DATA FOR THE TASK section start
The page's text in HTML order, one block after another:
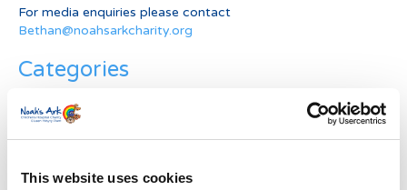
This website uses cookies
For media enquiries please contact
Bethan@noahsarkcharity.org
Categories
News
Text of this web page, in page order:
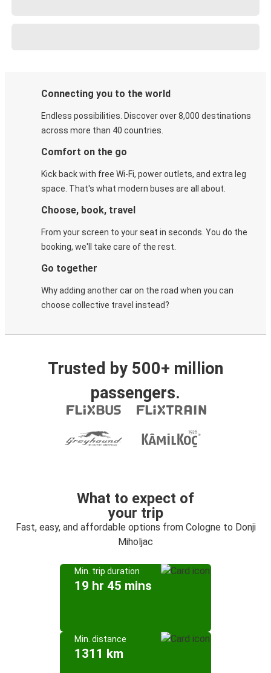
Connecting you to the world
Endless possibilities. Discover over 8,000 destinations
across more than 40 countries.
Comfort on the go
Kick back with free Wi-Fi, power outlets, and extra leg
space. That's what modern buses are all about.
Choose, book, travel
From your screen to your seat in seconds. You do the
booking, we'll take care of the rest.
Go together
Why adding another car on the road when you can
choose collective travel instead?
Trusted by 500+ million
passengers.
What to expect of
your trip
Fast, easy, and affordable options from Cologne to Donji
Miholjac
Min. trip duration
19 hr 45 mins
Min. distance
1311 km
DATA FOR THE TASK section end
EXERCISE OBJECTIVE:
Write out, word for word, the line that contains "choose collective travel instead?" and every line after it through the last line of the listing.

ANSWER TO THE EXERCISE:
choose collective travel instead?
Trusted by 500+ million
passengers.
What to expect of
your trip
Fast, easy, and affordable options from Cologne to Donji
Miholjac
Min. trip duration
19 hr 45 mins
Min. distance
1311 km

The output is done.